*** Opening of MATERIAL FOR THE TASK ***
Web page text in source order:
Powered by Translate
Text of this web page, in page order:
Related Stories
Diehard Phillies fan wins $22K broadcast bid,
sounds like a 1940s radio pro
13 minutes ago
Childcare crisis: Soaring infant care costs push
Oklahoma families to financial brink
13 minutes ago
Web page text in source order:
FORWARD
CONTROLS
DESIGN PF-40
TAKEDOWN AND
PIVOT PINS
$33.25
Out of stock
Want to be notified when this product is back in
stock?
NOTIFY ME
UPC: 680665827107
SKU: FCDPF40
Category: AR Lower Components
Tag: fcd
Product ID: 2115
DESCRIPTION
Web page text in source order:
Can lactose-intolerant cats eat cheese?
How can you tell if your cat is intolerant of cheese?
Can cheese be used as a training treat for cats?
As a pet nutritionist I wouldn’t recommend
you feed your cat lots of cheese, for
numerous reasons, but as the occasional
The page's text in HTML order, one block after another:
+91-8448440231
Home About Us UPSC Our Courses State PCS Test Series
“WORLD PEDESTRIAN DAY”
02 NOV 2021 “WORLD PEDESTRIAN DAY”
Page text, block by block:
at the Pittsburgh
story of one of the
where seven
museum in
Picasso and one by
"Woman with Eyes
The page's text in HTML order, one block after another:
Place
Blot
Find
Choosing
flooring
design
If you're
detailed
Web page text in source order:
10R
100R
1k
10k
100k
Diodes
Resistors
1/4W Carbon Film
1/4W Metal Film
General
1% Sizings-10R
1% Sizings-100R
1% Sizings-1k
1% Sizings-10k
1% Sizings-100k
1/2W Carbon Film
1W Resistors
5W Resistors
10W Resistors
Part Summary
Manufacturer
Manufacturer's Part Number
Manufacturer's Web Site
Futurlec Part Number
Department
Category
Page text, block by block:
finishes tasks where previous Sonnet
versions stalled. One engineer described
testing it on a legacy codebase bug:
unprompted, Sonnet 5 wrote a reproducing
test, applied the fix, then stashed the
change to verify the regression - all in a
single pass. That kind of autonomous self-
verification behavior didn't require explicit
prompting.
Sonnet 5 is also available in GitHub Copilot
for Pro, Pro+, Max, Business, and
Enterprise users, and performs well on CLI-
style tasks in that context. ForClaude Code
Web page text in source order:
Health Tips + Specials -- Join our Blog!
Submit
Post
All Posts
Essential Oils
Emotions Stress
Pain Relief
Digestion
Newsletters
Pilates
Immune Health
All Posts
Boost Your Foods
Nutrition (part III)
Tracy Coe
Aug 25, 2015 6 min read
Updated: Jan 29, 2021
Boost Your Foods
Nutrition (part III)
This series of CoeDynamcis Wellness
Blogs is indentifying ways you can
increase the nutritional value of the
*** Close of MATERIAL FOR THE TASK ***
■ **TASK TO CARRY OUT**: A verbatim transcription is required of the lines from the one with "Part Summary" through the final line of the entries above, and of nothing else.

■ **ANSWER TO THIS EXERCISE**:
Part Summary
Manufacturer
Manufacturer's Part Number
Manufacturer's Web Site
Futurlec Part Number
Department
Category
Page text, block by block:
finishes tasks where previous Sonnet
versions stalled. One engineer described
testing it on a legacy codebase bug:
unprompted, Sonnet 5 wrote a reproducing
test, applied the fix, then stashed the
change to verify the regression - all in a
single pass. That kind of autonomous self-
verification behavior didn't require explicit
prompting.
Sonnet 5 is also available in GitHub Copilot
for Pro, Pro+, Max, Business, and
Enterprise users, and performs well on CLI-
style tasks in that context. ForClaude Code
Web page text in source order:
Health Tips + Specials -- Join our Blog!
Submit
Post
All Posts
Essential Oils
Emotions Stress
Pain Relief
Digestion
Newsletters
Pilates
Immune Health
All Posts
Boost Your Foods
Nutrition (part III)
Tracy Coe
Aug 25, 2015 6 min read
Updated: Jan 29, 2021
Boost Your Foods
Nutrition (part III)
This series of CoeDynamcis Wellness
Blogs is indentifying ways you can
increase the nutritional value of the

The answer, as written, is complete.